> _PROVIDED ENTRIES_:
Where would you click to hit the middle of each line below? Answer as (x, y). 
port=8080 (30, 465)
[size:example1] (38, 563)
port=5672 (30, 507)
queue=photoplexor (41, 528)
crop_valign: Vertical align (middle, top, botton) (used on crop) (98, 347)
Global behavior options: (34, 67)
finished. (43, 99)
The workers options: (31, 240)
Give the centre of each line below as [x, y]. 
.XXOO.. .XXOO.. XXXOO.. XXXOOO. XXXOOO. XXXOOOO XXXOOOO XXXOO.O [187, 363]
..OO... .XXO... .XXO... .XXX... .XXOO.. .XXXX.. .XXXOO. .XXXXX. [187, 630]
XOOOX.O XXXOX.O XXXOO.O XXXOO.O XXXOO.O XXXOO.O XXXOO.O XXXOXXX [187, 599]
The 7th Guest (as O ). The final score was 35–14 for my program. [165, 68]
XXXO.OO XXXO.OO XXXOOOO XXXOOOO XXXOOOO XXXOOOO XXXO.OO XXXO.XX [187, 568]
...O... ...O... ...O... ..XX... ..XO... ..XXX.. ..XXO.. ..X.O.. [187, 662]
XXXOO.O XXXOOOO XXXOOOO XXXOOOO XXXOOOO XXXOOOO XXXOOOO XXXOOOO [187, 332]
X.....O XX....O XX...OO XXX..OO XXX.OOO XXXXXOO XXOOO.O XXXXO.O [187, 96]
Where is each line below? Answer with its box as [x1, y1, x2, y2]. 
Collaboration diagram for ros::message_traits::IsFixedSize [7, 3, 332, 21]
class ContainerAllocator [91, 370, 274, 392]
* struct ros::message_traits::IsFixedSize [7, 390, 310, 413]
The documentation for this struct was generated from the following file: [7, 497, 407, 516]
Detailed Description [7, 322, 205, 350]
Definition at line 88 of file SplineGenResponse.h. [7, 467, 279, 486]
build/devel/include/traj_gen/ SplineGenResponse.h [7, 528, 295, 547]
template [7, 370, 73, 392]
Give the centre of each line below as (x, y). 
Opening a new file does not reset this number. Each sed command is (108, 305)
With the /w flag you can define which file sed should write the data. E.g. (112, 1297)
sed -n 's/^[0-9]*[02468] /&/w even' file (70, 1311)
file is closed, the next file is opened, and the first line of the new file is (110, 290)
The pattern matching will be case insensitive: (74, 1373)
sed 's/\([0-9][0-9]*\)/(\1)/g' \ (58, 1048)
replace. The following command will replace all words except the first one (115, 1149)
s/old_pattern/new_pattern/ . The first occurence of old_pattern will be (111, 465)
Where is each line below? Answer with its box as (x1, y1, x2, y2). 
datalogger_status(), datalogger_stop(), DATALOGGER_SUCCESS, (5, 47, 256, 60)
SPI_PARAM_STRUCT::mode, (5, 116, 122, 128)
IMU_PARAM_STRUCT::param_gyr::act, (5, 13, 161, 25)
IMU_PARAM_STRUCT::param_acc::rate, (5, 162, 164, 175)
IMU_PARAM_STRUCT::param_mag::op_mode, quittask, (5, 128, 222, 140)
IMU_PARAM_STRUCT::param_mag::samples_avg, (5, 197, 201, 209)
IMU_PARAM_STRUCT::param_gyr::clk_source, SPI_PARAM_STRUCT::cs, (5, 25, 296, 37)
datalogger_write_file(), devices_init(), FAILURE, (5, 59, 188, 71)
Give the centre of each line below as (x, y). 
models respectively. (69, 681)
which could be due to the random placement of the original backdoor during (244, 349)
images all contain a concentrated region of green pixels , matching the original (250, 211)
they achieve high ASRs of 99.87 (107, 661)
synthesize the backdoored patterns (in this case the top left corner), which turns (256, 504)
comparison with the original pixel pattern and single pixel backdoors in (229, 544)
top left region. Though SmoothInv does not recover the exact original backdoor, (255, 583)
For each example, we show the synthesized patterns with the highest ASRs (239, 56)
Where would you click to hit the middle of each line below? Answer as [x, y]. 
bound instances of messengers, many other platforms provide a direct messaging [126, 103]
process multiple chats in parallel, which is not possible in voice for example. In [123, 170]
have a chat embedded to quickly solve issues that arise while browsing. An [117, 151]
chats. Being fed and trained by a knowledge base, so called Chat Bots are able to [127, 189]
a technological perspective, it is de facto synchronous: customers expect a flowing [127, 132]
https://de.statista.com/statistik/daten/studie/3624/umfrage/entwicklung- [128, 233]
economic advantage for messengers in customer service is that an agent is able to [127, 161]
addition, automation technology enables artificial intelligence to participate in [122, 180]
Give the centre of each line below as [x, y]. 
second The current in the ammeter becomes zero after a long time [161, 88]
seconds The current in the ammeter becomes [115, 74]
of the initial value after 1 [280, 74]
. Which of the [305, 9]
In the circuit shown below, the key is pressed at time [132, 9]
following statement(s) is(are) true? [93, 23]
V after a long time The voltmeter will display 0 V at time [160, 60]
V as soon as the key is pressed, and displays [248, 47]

> _TASK INSTRUCTIONS_:
Exactly as they appear, restate all of the entries.

> _RESPONSE AREA_:
Where would you click to hit the middle of each line below? Answer as (x, y). 
port=8080 (30, 465)
[size:example1] (38, 563)
port=5672 (30, 507)
queue=photoplexor (41, 528)
crop_valign: Vertical align (middle, top, botton) (used on crop) (98, 347)
Global behavior options: (34, 67)
finished. (43, 99)
The workers options: (31, 240)
Give the centre of each line below as [x, y]. 
.XXOO.. .XXOO.. XXXOO.. XXXOOO. XXXOOO. XXXOOOO XXXOOOO XXXOO.O [187, 363]
..OO... .XXO... .XXO... .XXX... .XXOO.. .XXXX.. .XXXOO. .XXXXX. [187, 630]
XOOOX.O XXXOX.O XXXOO.O XXXOO.O XXXOO.O XXXOO.O XXXOO.O XXXOXXX [187, 599]
The 7th Guest (as O ). The final score was 35–14 for my program. [165, 68]
XXXO.OO XXXO.OO XXXOOOO XXXOOOO XXXOOOO XXXOOOO XXXO.OO XXXO.XX [187, 568]
...O... ...O... ...O... ..XX... ..XO... ..XXX.. ..XXO.. ..X.O.. [187, 662]
XXXOO.O XXXOOOO XXXOOOO XXXOOOO XXXOOOO XXXOOOO XXXOOOO XXXOOOO [187, 332]
X.....O XX....O XX...OO XXX..OO XXX.OOO XXXXXOO XXOOO.O XXXXO.O [187, 96]
Where is each line below? Answer with its box as [x1, y1, x2, y2]. 
Collaboration diagram for ros::message_traits::IsFixedSize [7, 3, 332, 21]
class ContainerAllocator [91, 370, 274, 392]
* struct ros::message_traits::IsFixedSize [7, 390, 310, 413]
The documentation for this struct was generated from the following file: [7, 497, 407, 516]
Detailed Description [7, 322, 205, 350]
Definition at line 88 of file SplineGenResponse.h. [7, 467, 279, 486]
build/devel/include/traj_gen/ SplineGenResponse.h [7, 528, 295, 547]
template [7, 370, 73, 392]
Give the centre of each line below as (x, y). 
Opening a new file does not reset this number. Each sed command is (108, 305)
With the /w flag you can define which file sed should write the data. E.g. (112, 1297)
sed -n 's/^[0-9]*[02468] /&/w even' file (70, 1311)
file is closed, the next file is opened, and the first line of the new file is (110, 290)
The pattern matching will be case insensitive: (74, 1373)
sed 's/\([0-9][0-9]*\)/(\1)/g' \ (58, 1048)
replace. The following command will replace all words except the first one (115, 1149)
s/old_pattern/new_pattern/ . The first occurence of old_pattern will be (111, 465)
Where is each line below? Answer with its box as (x1, y1, x2, y2). 
datalogger_status(), datalogger_stop(), DATALOGGER_SUCCESS, (5, 47, 256, 60)
SPI_PARAM_STRUCT::mode, (5, 116, 122, 128)
IMU_PARAM_STRUCT::param_gyr::act, (5, 13, 161, 25)
IMU_PARAM_STRUCT::param_acc::rate, (5, 162, 164, 175)
IMU_PARAM_STRUCT::param_mag::op_mode, quittask, (5, 128, 222, 140)
IMU_PARAM_STRUCT::param_mag::samples_avg, (5, 197, 201, 209)
IMU_PARAM_STRUCT::param_gyr::clk_source, SPI_PARAM_STRUCT::cs, (5, 25, 296, 37)
datalogger_write_file(), devices_init(), FAILURE, (5, 59, 188, 71)
Give the centre of each line below as (x, y). 
models respectively. (69, 681)
which could be due to the random placement of the original backdoor during (244, 349)
images all contain a concentrated region of green pixels , matching the original (250, 211)
they achieve high ASRs of 99.87 (107, 661)
synthesize the backdoored patterns (in this case the top left corner), which turns (256, 504)
comparison with the original pixel pattern and single pixel backdoors in (229, 544)
top left region. Though SmoothInv does not recover the exact original backdoor, (255, 583)
For each example, we show the synthesized patterns with the highest ASRs (239, 56)
Where would you click to hit the middle of each line below? Answer as [x, y]. 
bound instances of messengers, many other platforms provide a direct messaging [126, 103]
process multiple chats in parallel, which is not possible in voice for example. In [123, 170]
have a chat embedded to quickly solve issues that arise while browsing. An [117, 151]
chats. Being fed and trained by a knowledge base, so called Chat Bots are able to [127, 189]
a technological perspective, it is de facto synchronous: customers expect a flowing [127, 132]
https://de.statista.com/statistik/daten/studie/3624/umfrage/entwicklung- [128, 233]
economic advantage for messengers in customer service is that an agent is able to [127, 161]
addition, automation technology enables artificial intelligence to participate in [122, 180]
Give the centre of each line below as [x, y]. 
second The current in the ammeter becomes zero after a long time [161, 88]
seconds The current in the ammeter becomes [115, 74]
of the initial value after 1 [280, 74]
. Which of the [305, 9]
In the circuit shown below, the key is pressed at time [132, 9]
following statement(s) is(are) true? [93, 23]
V after a long time The voltmeter will display 0 V at time [160, 60]
V as soon as the key is pressed, and displays [248, 47]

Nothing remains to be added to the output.